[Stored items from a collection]
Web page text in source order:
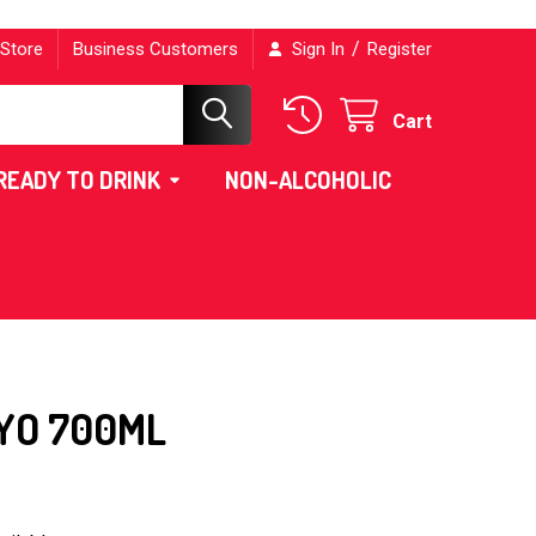
Business Customers Sign In / Register
Cart
TO DRINK
NON-ALCOHOLIC
700ML
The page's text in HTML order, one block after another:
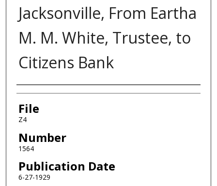
Jacksonville, From Eartha
M. M. White, Trustee, to
Citizens Bank
Authors
File
Z4
Number
1564
Publication Date
6-27-1929
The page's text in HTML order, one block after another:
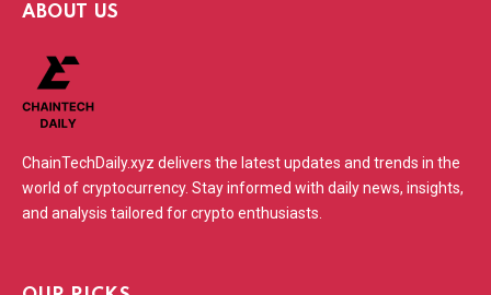
ABOUT US
ChainTechDaily.xyz delivers the latest updates and trends in the
world of cryptocurrency. Stay informed with daily news, insights,
and analysis tailored for crypto enthusiasts.
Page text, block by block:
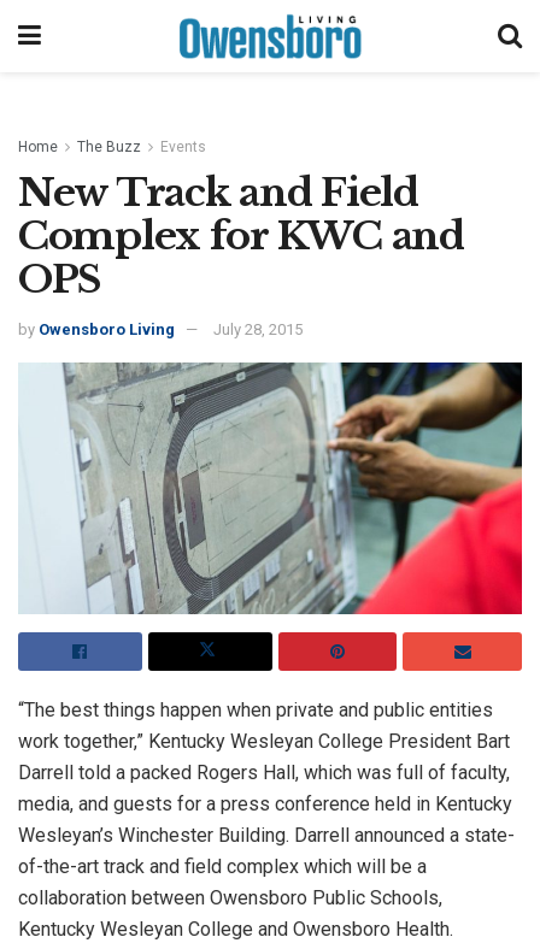
Home The Buzz Events
New Track and Field
Complex for KWC and
OPS
by Owensboro Living July 28, 2015
“The best things happen when private and public entities
work together,” Kentucky Wesleyan College President Bart
Darrell told a packed Rogers Hall, which was full of faculty,
media, and guests for a press conference held in Kentucky
Wesleyan’s Winchester Building. Darrell announced a state-
of-the-art track and field complex which will be a
collaboration between Owensboro Public Schools,
Kentucky Wesleyan College and Owensboro Health.
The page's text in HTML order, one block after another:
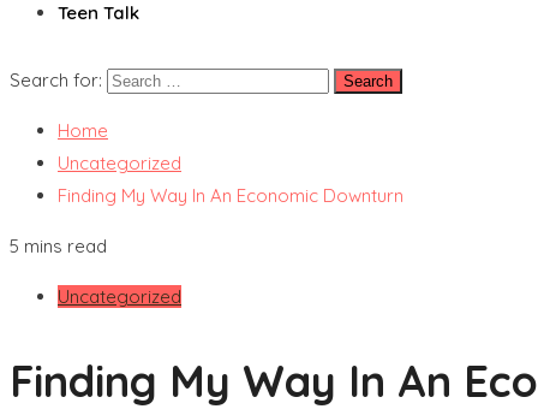
Teen Talk
Search for:
Home
Uncategorized
Finding My Way In An Economic Downturn
5 mins read
Uncategorized
Finding My Way In An
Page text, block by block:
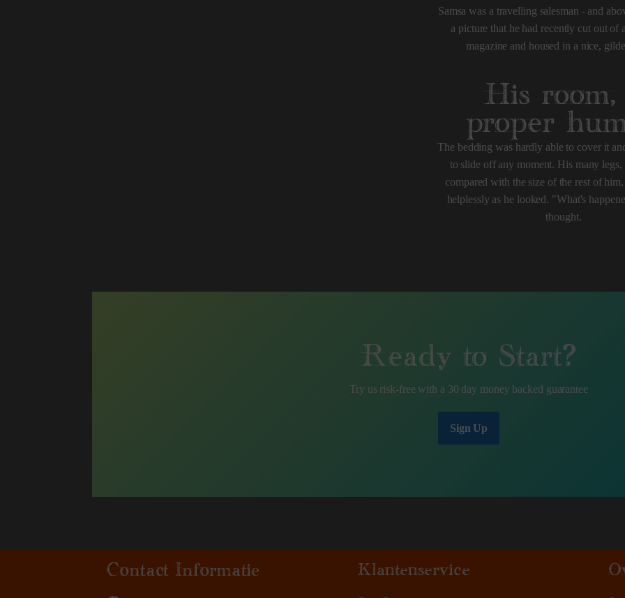
Samsa was a travelling salesman - and
a picture that he had recently cut out of
magazine and housed in a nice,
His room,
proper
The bedding was hardly able to cover it
to slide off any moment. His many
compared with the size of the rest of
helplessly as he looked. "What's
thought.
Ready to Start?
Try us risk-free with a 30 day money backed guarantee
Sign Up
Contact Informatie Klantenservice
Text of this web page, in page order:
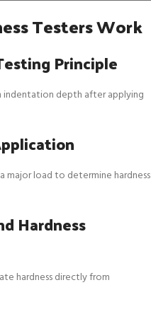
Testers Work
Principle
indentation depth after applying
major load to determine hardness
Hardness
hardness directly from
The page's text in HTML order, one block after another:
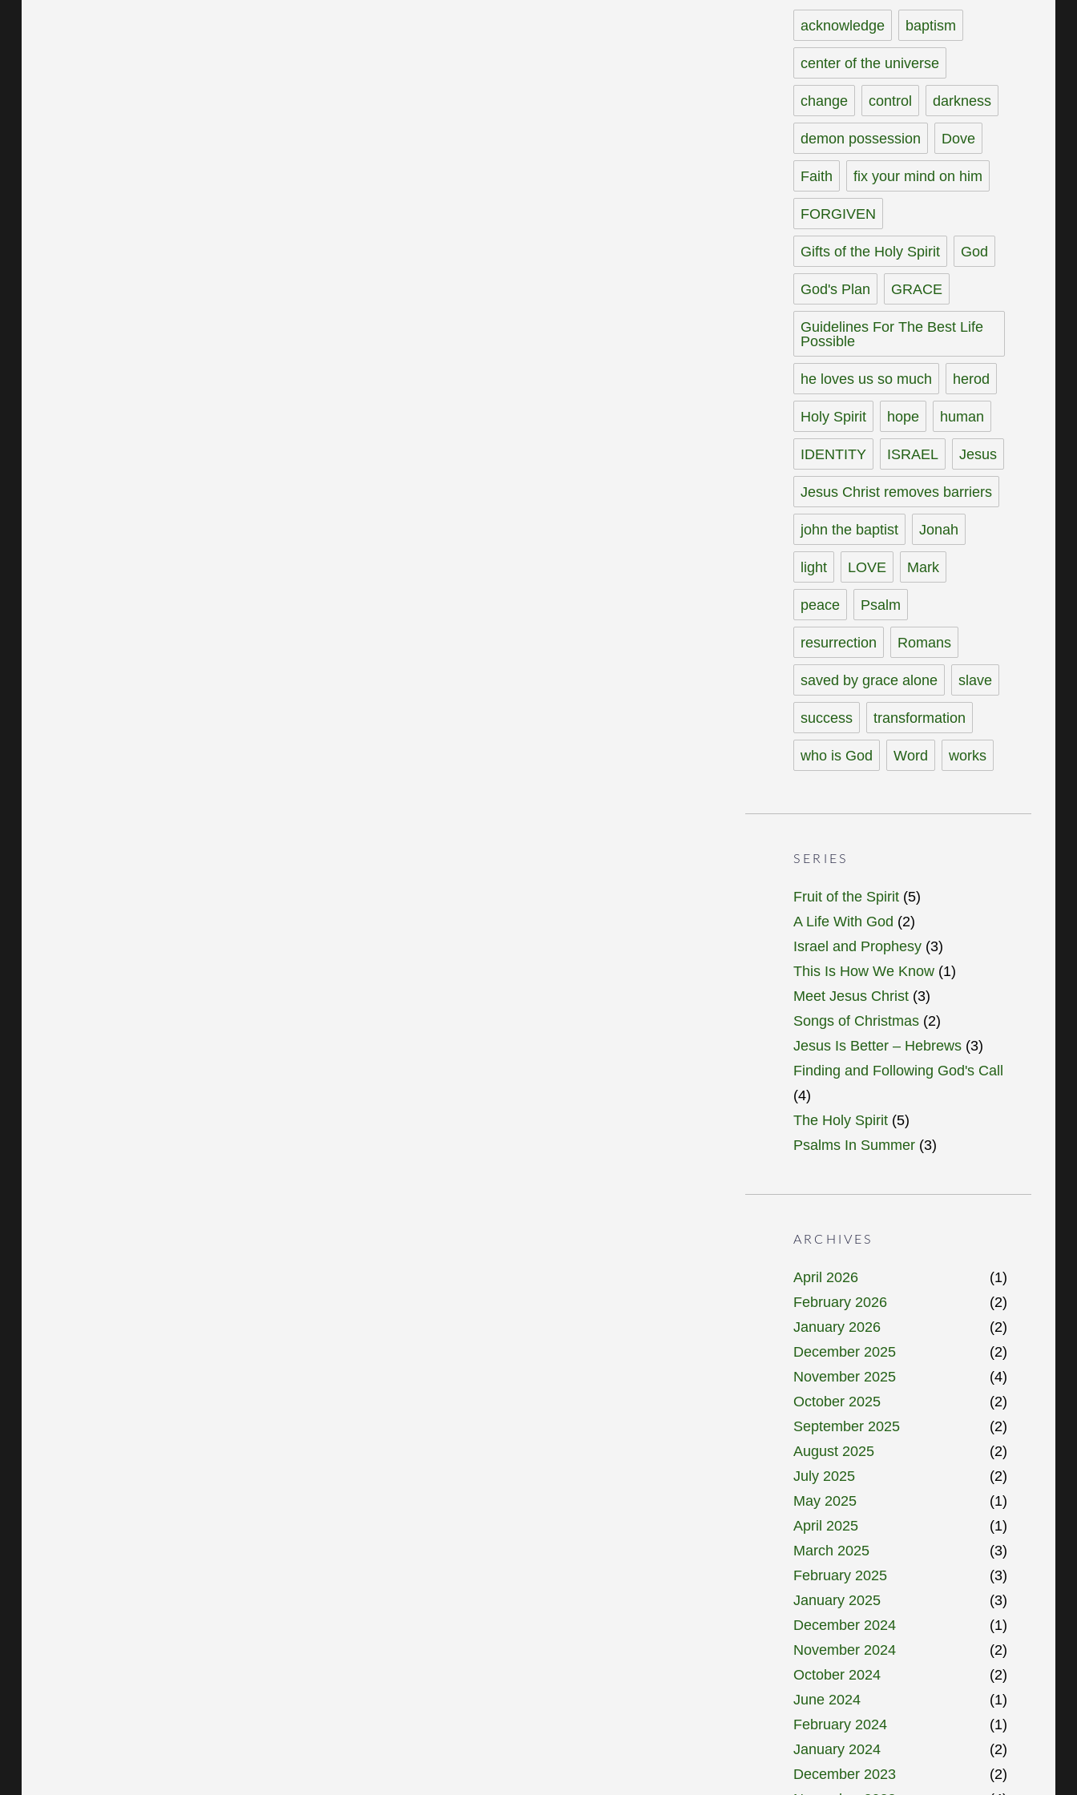
acknowledge baptism
center of the universe
change control darkness
demon possession Dove
Faith fix your mind on him
FORGIVEN
Gifts of the Holy Spirit God
God's Plan GRACE
Guidelines For The Best Life
Possible
he loves us so much herod
Holy Spirit hope human
IDENTITY ISRAEL Jesus
Jesus Christ removes barriers
john the baptist Jonah
light LOVE Mark
peace Psalm
resurrection Romans
saved by grace alone slave
success transformation
who is God Word works
SERIES
Fruit of the Spirit (5)
A Life With God (2)
Israel and Prophesy (3)
This Is How We Know (1)
Meet Jesus Christ (3)
Songs of Christmas (2)
Jesus Is Better – Hebrews (3)
Finding and Following God's Call
(4)
The Holy Spirit (5)
Psalms In Summer (3)
ARCHIVES
April 2026
(1)
February 2026
(2)
January 2026
(2)
December 2025
(2)
November 2025
(4)
October 2025
(2)
September 2025
(2)
August 2025
(2)
July 2025
(2)
May 2025
(1)
April 2025
(1)
March 2025
(3)
February 2025
(3)
January 2025
(3)
December 2024
(1)
November 2024
(2)
October 2024
(2)
June 2024
(1)
February 2024
(1)
January 2024
(2)
December 2023
(2)

* [What you need to do] Skip every picture. Repeat word for word the lines from the line holding "a picture that he had recently cut out of" through the end of the entries above.

* [Response area]
a picture that he had recently cut out of
magazine and housed in a nice,
His room,
proper
The bedding was hardly able to cover it
to slide off any moment. His many
compared with the size of the rest of
helplessly as he looked. "What's
thought.
Ready to Start?
Try us risk-free with a 30 day money backed guarantee
Sign Up
Contact Informatie Klantenservice
Text of this web page, in page order:
Testers Work
Principle
indentation depth after applying
major load to determine hardness
Hardness
hardness directly from
The page's text in HTML order, one block after another:
acknowledge baptism
center of the universe
change control darkness
demon possession Dove
Faith fix your mind on him
FORGIVEN
Gifts of the Holy Spirit God
God's Plan GRACE
Guidelines For The Best Life
Possible
he loves us so much herod
Holy Spirit hope human
IDENTITY ISRAEL Jesus
Jesus Christ removes barriers
john the baptist Jonah
light LOVE Mark
peace Psalm
resurrection Romans
saved by grace alone slave
success transformation
who is God Word works
SERIES
Fruit of the Spirit (5)
A Life With God (2)
Israel and Prophesy (3)
This Is How We Know (1)
Meet Jesus Christ (3)
Songs of Christmas (2)
Jesus Is Better – Hebrews (3)
Finding and Following God's Call
(4)
The Holy Spirit (5)
Psalms In Summer (3)
ARCHIVES
April 2026
(1)
February 2026
(2)
January 2026
(2)
December 2025
(2)
November 2025
(4)
October 2025
(2)
September 2025
(2)
August 2025
(2)
July 2025
(2)
May 2025
(1)
April 2025
(1)
March 2025
(3)
February 2025
(3)
January 2025
(3)
December 2024
(1)
November 2024
(2)
October 2024
(2)
June 2024
(1)
February 2024
(1)
January 2024
(2)
December 2023
(2)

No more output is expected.